文趣网 > 其他小说 > 且听旧岁[探案] > 23. 时初
    万听阁内部,两人面对面而坐。

    世外缤纷并未持续多久,就被茫茫细雨无情冲刷,直到一干二净。

    那一袭浅青裙袍的女子,随云鬓上簪的是金钗,耳边坠的是白玉。
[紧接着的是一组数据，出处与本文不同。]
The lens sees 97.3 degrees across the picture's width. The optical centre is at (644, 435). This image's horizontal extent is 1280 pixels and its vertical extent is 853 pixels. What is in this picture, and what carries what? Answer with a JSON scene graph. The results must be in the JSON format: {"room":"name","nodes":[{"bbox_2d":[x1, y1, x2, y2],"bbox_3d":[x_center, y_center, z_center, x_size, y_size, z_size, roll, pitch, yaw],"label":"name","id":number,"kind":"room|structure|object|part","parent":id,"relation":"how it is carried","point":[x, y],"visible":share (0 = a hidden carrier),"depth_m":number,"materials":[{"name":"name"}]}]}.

万听阁内还算暖和,她知会丫鬟取走斗篷,抬手时无意露出金镯。

    谢时初胳膊搭在案上,指尖几番轻揉太阳穴。

    身侧的红衣女子顺势端了盏茶过去,连同茶盏被放到案上的,还有一枚金牌。

    这是上回谢时初借给她的,如今也该物归原主。

    可谢时初对此物并不在意,自她坐下后就一直闭着双眼,唇口微张,面色不佳,甚至可以说是惨白。
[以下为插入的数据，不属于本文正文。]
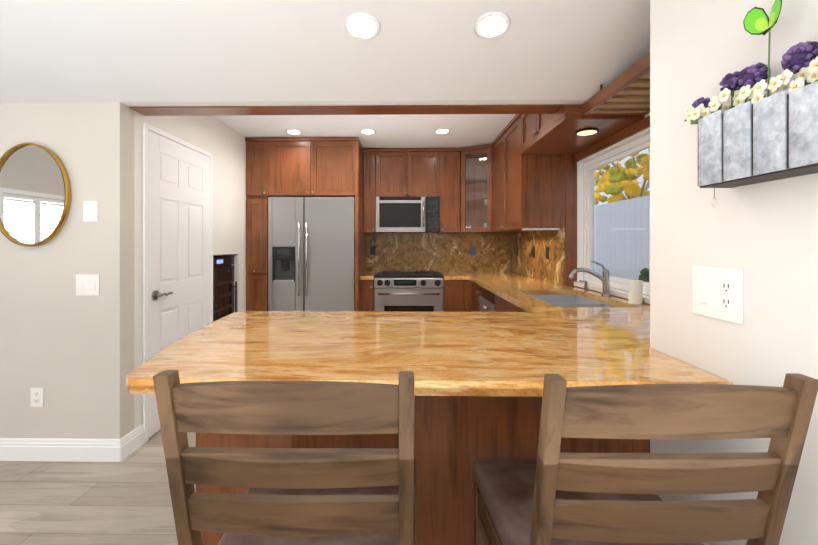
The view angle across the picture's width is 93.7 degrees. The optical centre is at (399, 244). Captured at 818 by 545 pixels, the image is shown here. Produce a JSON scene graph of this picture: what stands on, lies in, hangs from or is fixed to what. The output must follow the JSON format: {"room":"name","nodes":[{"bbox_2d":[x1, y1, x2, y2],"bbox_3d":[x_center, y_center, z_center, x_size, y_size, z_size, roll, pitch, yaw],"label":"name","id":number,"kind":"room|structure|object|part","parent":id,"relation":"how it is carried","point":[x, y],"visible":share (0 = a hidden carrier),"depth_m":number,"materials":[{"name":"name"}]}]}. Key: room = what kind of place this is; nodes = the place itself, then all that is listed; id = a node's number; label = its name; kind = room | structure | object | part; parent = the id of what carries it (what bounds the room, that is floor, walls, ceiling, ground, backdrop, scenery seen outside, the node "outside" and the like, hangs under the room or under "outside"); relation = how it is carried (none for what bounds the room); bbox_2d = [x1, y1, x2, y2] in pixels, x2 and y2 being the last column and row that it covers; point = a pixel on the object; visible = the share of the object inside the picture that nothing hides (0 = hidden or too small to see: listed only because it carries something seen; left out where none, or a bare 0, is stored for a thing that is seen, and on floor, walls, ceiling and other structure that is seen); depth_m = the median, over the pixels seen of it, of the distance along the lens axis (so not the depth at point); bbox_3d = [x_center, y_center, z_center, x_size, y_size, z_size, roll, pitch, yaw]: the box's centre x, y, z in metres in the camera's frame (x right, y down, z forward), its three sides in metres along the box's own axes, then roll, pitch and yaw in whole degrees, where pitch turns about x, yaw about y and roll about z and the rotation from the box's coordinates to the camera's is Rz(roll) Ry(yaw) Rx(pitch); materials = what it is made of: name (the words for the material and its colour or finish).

    她谢时初乃当朝二皇子的表妹,在城南就常居闺阁,为人低调是真,身子薄弱也是真。

    她还没开口说几句话,就呛咳起来。

    “咳咳……咳…”

    “我听闻城东的事,已被你一一处理。那关于城南谢家的事,你何时动身?”谢时初声音有气无力。
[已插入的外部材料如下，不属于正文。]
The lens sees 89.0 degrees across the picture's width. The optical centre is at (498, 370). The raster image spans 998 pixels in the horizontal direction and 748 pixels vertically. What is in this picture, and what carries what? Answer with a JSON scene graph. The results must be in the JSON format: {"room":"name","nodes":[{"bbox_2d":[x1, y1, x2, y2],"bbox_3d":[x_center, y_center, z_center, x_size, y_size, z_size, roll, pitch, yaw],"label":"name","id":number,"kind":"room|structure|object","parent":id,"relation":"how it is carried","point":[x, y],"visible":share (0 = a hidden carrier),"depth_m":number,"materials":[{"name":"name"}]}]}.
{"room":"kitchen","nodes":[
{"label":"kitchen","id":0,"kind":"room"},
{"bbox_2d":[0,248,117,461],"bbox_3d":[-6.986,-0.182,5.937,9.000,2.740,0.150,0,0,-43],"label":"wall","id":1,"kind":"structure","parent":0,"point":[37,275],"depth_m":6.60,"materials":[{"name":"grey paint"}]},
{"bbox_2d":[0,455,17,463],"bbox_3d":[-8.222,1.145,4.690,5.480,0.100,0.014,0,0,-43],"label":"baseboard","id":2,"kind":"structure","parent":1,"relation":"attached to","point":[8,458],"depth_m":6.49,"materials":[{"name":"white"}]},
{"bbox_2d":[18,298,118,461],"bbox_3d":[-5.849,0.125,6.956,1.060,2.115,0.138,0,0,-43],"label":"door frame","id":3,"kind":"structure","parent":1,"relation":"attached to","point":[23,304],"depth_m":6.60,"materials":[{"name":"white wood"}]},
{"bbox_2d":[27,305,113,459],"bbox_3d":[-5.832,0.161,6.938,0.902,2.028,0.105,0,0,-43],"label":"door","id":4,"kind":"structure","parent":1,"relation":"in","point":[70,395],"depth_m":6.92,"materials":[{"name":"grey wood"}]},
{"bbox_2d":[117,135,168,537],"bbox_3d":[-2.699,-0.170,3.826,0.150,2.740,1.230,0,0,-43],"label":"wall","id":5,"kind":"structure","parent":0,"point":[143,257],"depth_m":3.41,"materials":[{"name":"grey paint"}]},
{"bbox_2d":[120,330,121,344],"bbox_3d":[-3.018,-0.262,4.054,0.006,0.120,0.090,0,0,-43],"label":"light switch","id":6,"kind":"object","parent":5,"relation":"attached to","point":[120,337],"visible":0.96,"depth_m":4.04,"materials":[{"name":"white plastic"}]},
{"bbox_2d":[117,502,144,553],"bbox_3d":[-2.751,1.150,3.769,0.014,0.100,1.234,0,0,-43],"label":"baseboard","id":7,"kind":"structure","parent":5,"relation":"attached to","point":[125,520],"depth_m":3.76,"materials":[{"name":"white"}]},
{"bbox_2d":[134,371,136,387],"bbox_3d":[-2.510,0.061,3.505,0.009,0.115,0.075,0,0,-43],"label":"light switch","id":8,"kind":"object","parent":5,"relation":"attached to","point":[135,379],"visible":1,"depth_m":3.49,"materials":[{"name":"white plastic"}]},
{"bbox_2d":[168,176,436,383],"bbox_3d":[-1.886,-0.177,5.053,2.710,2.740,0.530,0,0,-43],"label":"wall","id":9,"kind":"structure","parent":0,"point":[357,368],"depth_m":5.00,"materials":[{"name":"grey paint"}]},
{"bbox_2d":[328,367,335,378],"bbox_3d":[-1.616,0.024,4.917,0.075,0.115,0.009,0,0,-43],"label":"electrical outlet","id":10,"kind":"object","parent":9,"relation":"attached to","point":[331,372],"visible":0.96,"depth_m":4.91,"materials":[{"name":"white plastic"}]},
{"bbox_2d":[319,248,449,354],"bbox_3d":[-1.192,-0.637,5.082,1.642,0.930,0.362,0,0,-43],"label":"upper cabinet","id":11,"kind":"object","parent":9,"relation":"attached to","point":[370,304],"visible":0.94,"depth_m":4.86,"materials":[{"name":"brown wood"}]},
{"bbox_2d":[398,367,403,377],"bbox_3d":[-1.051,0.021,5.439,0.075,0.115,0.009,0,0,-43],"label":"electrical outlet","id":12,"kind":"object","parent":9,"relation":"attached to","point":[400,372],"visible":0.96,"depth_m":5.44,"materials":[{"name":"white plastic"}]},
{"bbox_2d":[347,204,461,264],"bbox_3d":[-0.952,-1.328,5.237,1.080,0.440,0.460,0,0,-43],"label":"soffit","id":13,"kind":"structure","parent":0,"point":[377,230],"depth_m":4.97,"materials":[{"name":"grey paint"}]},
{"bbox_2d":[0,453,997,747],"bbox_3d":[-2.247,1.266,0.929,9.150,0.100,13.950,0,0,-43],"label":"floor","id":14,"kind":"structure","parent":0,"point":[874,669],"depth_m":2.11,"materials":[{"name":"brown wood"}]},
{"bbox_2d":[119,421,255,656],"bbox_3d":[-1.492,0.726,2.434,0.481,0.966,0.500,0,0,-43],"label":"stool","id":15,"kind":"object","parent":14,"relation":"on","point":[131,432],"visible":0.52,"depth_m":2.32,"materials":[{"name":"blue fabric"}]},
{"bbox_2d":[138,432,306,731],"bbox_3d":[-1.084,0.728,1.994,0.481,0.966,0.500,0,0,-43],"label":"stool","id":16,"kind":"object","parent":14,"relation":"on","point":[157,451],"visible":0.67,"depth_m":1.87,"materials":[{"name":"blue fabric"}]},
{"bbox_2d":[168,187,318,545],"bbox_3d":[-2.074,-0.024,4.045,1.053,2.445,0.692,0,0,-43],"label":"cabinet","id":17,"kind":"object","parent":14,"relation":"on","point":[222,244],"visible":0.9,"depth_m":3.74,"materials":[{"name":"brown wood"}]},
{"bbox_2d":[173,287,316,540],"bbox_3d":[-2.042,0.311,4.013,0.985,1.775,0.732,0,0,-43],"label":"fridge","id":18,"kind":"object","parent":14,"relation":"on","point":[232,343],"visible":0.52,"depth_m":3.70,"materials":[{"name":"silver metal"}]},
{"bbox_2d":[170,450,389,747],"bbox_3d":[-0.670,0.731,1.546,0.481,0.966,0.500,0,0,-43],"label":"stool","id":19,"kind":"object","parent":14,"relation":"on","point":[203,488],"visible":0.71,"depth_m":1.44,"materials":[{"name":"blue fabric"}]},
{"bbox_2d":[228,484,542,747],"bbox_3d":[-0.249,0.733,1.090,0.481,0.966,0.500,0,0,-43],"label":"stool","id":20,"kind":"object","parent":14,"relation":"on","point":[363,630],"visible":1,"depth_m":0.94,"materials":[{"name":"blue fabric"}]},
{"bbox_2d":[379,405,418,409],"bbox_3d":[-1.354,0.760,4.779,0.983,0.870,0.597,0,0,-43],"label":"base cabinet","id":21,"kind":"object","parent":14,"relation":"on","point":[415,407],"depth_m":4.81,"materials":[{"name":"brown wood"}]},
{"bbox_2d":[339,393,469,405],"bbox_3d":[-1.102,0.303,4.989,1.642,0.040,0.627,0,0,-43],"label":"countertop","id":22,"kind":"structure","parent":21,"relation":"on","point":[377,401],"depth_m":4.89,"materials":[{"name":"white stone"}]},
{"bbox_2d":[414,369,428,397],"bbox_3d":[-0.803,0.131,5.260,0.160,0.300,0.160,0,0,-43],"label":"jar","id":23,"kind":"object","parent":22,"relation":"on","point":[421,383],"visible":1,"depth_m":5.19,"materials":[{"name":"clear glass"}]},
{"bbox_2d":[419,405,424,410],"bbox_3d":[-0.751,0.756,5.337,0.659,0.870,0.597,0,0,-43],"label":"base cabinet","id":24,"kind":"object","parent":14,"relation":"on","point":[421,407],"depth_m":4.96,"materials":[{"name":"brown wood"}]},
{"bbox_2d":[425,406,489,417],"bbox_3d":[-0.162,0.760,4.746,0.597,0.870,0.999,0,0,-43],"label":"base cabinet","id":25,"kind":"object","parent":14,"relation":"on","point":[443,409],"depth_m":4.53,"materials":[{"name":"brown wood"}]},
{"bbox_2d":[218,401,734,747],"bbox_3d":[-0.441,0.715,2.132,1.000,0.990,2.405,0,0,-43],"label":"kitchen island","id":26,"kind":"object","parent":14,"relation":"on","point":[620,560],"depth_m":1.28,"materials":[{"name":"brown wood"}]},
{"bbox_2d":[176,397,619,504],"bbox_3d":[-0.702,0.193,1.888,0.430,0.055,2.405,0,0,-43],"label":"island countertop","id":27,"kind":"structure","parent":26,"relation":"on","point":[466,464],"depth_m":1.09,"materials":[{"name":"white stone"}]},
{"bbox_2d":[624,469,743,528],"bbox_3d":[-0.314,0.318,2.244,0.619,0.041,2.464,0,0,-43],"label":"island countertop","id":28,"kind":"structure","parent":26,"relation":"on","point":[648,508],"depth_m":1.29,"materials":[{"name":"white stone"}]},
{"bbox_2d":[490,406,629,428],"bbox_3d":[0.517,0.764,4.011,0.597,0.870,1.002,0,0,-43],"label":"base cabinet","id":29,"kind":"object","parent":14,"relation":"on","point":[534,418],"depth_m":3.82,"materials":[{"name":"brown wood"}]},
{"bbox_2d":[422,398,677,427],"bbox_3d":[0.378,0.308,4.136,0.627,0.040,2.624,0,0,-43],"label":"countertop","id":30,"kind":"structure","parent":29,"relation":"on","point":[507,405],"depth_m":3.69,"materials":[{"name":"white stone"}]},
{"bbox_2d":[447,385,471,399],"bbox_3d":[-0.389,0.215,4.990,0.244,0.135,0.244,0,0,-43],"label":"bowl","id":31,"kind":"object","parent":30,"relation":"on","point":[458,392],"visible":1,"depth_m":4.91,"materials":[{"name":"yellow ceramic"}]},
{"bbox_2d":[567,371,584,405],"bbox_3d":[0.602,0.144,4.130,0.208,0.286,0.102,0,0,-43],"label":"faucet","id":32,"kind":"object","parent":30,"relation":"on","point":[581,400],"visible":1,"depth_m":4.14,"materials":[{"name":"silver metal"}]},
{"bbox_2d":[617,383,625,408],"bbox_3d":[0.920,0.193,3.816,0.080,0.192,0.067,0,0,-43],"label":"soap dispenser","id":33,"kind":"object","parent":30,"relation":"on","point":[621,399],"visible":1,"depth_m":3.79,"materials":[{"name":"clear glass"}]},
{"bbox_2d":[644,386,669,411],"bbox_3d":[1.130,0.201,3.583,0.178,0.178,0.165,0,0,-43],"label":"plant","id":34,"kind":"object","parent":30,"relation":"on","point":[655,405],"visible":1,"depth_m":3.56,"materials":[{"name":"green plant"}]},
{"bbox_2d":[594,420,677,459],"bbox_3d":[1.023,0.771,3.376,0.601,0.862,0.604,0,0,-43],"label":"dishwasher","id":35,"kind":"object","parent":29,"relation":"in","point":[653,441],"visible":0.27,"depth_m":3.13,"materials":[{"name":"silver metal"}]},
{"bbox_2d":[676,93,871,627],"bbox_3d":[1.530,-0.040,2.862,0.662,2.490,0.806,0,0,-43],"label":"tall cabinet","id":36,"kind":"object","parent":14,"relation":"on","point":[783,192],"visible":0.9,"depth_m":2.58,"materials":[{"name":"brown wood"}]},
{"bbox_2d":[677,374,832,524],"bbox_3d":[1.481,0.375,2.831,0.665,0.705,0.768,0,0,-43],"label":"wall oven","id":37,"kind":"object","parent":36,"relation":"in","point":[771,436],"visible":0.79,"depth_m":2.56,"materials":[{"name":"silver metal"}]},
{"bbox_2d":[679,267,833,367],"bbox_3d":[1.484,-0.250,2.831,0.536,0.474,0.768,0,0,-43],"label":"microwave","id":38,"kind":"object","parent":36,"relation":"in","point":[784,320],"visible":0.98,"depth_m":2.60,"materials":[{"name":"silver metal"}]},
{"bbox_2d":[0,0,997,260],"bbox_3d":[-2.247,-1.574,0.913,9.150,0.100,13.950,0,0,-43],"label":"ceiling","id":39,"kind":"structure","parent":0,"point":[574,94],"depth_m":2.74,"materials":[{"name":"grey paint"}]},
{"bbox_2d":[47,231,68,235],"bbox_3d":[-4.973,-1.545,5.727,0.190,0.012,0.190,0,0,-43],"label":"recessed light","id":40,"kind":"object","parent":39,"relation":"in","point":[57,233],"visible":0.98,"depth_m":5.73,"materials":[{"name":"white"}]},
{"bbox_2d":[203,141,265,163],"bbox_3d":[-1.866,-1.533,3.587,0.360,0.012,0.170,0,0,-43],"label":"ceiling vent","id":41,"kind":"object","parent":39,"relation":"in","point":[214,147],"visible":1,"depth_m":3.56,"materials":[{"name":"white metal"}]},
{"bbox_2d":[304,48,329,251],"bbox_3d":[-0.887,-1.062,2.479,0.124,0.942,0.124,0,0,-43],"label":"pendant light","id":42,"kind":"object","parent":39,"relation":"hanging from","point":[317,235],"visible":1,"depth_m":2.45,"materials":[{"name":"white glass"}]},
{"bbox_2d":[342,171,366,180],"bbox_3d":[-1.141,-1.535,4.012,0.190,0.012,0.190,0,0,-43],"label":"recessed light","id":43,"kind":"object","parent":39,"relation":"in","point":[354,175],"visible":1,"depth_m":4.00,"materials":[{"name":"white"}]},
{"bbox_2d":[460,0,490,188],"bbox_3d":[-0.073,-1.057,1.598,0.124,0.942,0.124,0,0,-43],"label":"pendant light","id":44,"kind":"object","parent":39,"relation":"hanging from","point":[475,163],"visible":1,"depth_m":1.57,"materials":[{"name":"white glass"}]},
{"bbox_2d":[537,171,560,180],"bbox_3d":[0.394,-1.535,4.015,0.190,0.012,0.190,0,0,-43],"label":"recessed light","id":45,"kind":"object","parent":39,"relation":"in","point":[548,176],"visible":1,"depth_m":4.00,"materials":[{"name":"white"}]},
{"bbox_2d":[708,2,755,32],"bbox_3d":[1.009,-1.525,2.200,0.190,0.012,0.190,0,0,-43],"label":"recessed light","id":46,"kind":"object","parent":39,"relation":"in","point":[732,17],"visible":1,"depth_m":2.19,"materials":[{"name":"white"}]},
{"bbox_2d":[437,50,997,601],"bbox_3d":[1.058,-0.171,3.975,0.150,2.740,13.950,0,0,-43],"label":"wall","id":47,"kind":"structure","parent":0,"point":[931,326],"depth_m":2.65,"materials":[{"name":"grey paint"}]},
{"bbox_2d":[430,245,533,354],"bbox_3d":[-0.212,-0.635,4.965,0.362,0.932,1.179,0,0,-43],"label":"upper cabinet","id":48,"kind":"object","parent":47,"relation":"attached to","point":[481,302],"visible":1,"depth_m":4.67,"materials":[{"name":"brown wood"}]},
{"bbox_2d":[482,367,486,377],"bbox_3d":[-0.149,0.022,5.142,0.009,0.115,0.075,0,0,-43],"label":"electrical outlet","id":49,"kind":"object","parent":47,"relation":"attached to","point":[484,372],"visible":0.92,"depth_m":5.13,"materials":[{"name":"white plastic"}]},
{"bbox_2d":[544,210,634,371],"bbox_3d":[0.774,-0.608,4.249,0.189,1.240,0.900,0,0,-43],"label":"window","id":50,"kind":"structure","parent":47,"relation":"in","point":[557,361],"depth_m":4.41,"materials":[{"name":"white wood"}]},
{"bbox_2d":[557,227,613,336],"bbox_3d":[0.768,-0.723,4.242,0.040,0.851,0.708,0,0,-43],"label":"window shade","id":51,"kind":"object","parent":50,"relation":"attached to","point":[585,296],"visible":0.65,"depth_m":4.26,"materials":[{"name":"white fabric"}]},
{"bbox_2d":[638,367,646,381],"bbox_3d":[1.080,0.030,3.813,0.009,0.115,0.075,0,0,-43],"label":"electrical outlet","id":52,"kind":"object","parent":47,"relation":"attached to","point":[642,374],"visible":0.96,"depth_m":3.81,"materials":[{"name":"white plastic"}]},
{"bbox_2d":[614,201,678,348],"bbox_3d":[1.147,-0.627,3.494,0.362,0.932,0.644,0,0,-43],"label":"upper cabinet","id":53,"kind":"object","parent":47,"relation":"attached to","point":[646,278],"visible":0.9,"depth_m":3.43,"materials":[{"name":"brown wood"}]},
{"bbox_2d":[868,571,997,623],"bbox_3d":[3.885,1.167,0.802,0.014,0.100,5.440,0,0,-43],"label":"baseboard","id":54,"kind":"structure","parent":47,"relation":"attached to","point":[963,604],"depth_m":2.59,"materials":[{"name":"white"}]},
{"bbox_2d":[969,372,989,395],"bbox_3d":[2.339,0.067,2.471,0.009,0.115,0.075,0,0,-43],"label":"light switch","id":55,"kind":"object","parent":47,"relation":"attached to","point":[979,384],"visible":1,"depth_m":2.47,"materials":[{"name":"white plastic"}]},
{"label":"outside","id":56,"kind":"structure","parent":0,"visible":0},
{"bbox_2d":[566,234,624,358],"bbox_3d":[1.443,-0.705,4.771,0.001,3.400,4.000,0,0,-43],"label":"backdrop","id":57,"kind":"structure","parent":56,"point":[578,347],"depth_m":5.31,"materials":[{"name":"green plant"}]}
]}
    解思弦抬眼与她对视之时,还能清楚看见她眼中的红血丝。三个月前她是这般模样,三个月过去,谢时初的身体还是没有好转。

    三个月前,谢时初曾特地来访灵妖宗。

    她从小身子体弱,她的哥哥谢闻笛便在今年七月为她前去青州城求医。青州城与药王谷挨着,名医颇多。可谢闻笛这一去,就再无音讯。

    对于谢闻笛失踪一事,谢家坚持活要见人,死要见尸。

    他们报了官,多月来此事却毫无进展,百般无奈之下,只能让谢时初找上灵妖宗,这也就说明谢家或许已经猜到,谢闻笛是在青州城被妖精抓了去。

    谢时初带了重金,想请灵妖宗派遣捉妖师与猎精师前往青州城。

    解思弦想婉拒,因为当初的她实在是琐事缠身,不仅要打理宗门,还要同时盯紧城东谭府。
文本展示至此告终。